Search code examples
httputf-8indylazarusfreepascal

Wrong result of TIdURI.URLDecode when unit LazUTF8 is used


With Free Pascal 3.0.4, this test program correctly writes ÄÖÜ

program FPCTest;

uses IdURI;

begin
  WriteLn(TIdURI.URLDecode('%C3%84%C3%96%C3%9C'));
  ReadLn;
end.

However if the unit LazUTF8 (as described here) is used, it writes ???

program FPCTest;

uses IdURI, LazUTF8;

begin
  WriteLn(TIdURI.URLDecode('%C3%84%C3%96%C3%9C'));
  ReadLn;
end.

How can I fix this decoding error for programs which use LazUTF8?


Solution

  • When the String type is an alias for AnsiString 1, much of Indy's functionality exposes extra parameters/properties to let users control which ANSI encodings are used when AnsiString values are passed around in operations that perform AnsiString<->byte conversions.

    1: Delphi pre-2009, and FreePascal/Lazarus when {$ModeSwitch UnicodeStrings} and {$Mode DelphiUnicode} are not used (FYI, Indy 11 will use them!).

    In most cases, Indy's default byte encoding is ASCII (because many of the Internet protocols that Indy implements originally supported only ASCII - individual Indy components upgrade themselves to UTF as appropriate per protocol), though some things use the OS default codepage/charset instead.

    Indy's default byte encoding can be changed at runtime by setting the global GIdDefaultTextEncoding variable in the IdGlobal unit, eg:

    GIdDefaultTextEncoding := encUTF8;
    

    But, in this particular situation, TIdURI.URLEncode() does not use GIdDefaultTextEncoding, but it does have an optional ADestEncoding parameter that you can use to specify a specific byte encoding for the returned AnsiString (in addition to an optional AByteEncoding parameter to specify the byte encoding of the parsed url octets - UTF-8 by default), eg:

    TIdURI.URLDecode('%C3%84%C3%96%C3%9C'
      {$IFNDEF FPC_UNICODESTRINGS}, IndyTextEncoding_UTF8, IndyTextEncoding_UTF8{$ENDIF}
    )
    

    The above will parse the url-encoded octets as UTF-8, and then return that data as-is in a UTF-8 encoded AnsiString.

    If you do not specify an output encoding for ADestEncoding, URLDecode() defaults to the OS default.
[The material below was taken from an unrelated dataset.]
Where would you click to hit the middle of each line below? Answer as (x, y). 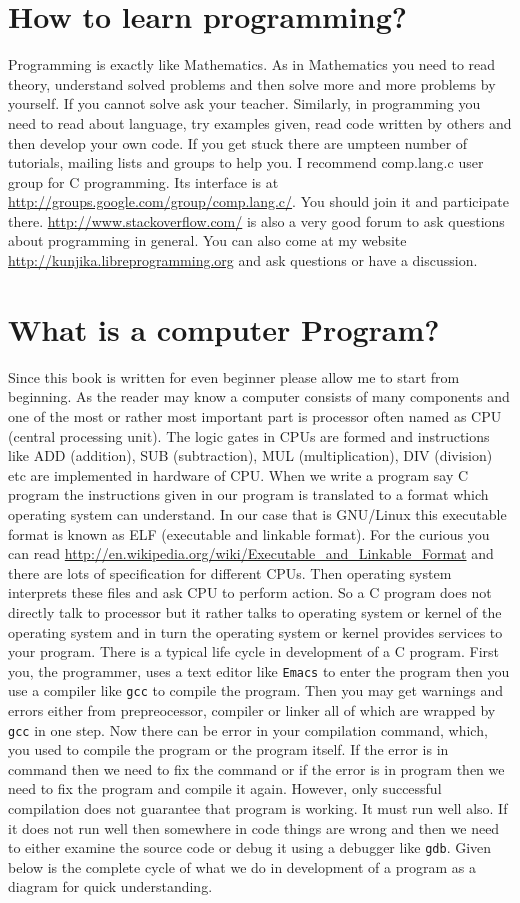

If you want it to use GIdDefaultTextEncoding instead, specify IndyTextEncoding_Default in the ADestEncoding parameter:

    TIdURI.URLDecode('%C3%84%C3%96%C3%9C'
      {$IFNDEF FPC_UNICODESTRINGS}, IndyTextEncoding_UTF8, IndyTextEncoding_Default{$ENDIF}
    )
    

    Another option would be to use the IndyTextEncoding(CodePage) function for ADestEncoding, passing it FreePascal's DefaultSystemCodePage variable, which the LazUtils package sets to CP_UTF8 2:

    TIdURI.URLDecode('%C3%84%C3%96%C3%9C'
      {$IFNDEF FPC_UNICODESTRINGS}, IndyTextEncoding_UTF8, IndyTextEncoding(DefaultSystemCodePage){$ENDIF}
    )
    

    2: I have opened a ticket in Indy's issue tracker to add support for DefaultSystemCodePage when compiling for FreePascal/Lazarus.